Thanks @spinkney ! I wrote the the first second parameterization in that way to emphasize that I use a multi-normal distribution. What I really use in my code is what I believe a non-centered parameterization of the multi-normal prior:
transformed data {
matrix[2,2] VCoV = rep_matrix(-0.5,2,2); // [1,-0.5;
VCoV = add_diag(1.5,VCoV); // -0.5,1]
matrix[2,2] L = cholesky_decompose(VCoV);
}
parameters {
vector[2] beta_raw;
}
transformed parameters {
vector[3] beta;
beta[1:2] = L*beta_raw;
beta[3] = 0.0-sum(beta[1:2]);
}
model {
beta_raw ~ normal(0.0,1.0);
}
This parameterization should avoid the call of multi-normal density functions.
Another related modeling issue that troubles me is that I would like to model the residual correlation among read count of cell groups. Because standard discrete distributions in Stan do not have a correlation structure, I introduced latent sum-to-zero residuals on the centered log-ratio transformed composition as parameters, and then connect the composition to read counts via the multinomial distribution (instead of solving the compound distribution).
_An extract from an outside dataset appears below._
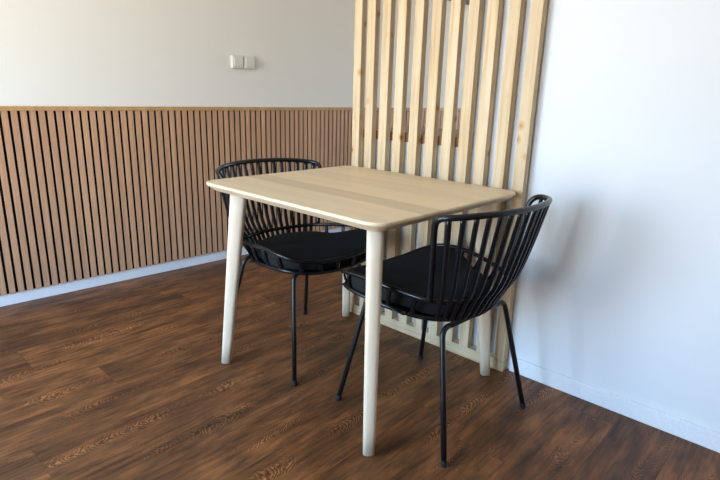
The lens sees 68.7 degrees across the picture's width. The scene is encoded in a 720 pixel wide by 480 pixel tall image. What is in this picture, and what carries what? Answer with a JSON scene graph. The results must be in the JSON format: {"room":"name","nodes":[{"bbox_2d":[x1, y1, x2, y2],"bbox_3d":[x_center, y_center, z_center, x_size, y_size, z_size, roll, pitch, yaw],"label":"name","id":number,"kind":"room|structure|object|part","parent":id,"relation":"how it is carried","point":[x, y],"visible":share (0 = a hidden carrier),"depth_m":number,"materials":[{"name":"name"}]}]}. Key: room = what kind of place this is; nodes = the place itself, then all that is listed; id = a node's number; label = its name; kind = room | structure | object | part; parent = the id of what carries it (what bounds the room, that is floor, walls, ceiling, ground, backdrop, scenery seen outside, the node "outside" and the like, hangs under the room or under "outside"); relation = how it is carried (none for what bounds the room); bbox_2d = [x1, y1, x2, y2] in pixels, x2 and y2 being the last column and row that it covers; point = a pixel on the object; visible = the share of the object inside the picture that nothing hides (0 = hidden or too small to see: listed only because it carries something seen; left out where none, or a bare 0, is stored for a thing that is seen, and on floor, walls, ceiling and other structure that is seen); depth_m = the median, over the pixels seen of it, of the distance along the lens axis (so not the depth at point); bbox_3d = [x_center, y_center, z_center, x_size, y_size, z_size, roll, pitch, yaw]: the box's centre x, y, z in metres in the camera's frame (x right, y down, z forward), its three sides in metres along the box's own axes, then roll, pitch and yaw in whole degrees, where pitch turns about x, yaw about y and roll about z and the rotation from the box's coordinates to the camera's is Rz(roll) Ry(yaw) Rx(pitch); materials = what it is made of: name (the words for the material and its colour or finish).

Intuitively, the model should be something like:
data {
array[3] int y; // I keep only one observation here for simplicity
}
parameters {
cholesky_factor_corr[3] L;
vector[3] alpha;
sum_to_zero_vector[3] beta;
sum_to_zero_vector[3] intermediate_u; // the latent residuals
}
transformed parameters {
vector[3] sigma = exp(alpha);
vector[3] pi = softmax(beta+intermediate_u);
}
model {
// Hyper-priors
L ~ lkj_corr_cholesky(2);
alpha ~ normal(0.0,1.0);
// Priors
beta ~ normal(0.0,1.0);
intermediate_u ~ multinormal_cholesky(rep_vector(0.0,3),diag_pre_multiply(sigma,L));
y ~ multinomial(pi);
}
Of course such a model yield severe divergent transitions across chains on my actual example data (not shown here), and I identified that is because I model the correlation explicitly as a parameter and the ‘correlation matrix’ to which L correspond is a singular one (being semi positive definite instead of positive definite, having rank N-1) due to the sum-to-zero constraint on the residuals.
A more numerically stable version of the model would reduce the dimension of alpha and L to 2 and use an explicit modeling the sum-to-zero constraint similar to what I have posted above.
data {
array[3] int y; // I keep only one observation here for simplicity
}
parameters {
cholesky_factor_corr[2] L;
vector[2] alpha;
sum_to_zero_vector[3] beta;
vector[2] intermediate_u_raw; // the latent residuals
}
transformed parameters {
vector[2] sigma = exp(alpha);
vector[3] intermediate_u;
intermediate_u[1:2] = diag_pre_multiply(sigma,L)*intermediate_u_raw;
intermediate_u[3] = 0.0 - sum(intermediate_u[1:2]);
vector[3] pi = softmax(beta+intermediate_u);
}
model {
// Hyper-priors
L ~ lkj_corr_cholesky(2);
alpha ~ normal(0.0,1.0);
// Priors
beta ~ normal(0.0,1.0);
intermediate_u_raw ~ normal(0.0,1.0);
y ~ multinomial(pi);
}
generated quantities {
real sigma_3 = calculate_the_singular_VCoV_and_return_constrained_sigma(sigma,L);
}
But by doing this, I seem to lose my ability to directly impose a prior on the (log-transformed) standard deviation of the 3rd latent residual, and I would like to keep it. Additionally, I did observe inflated posterior variance on sigma_3, and thus the ordering of the input data would matter.
To summarize, I have a vector of alpha that has a constraint much more complicated than the sum-to-zero one, and I would like to impose a prior (hopefully normal) on the full vector. Is there any way to go around it?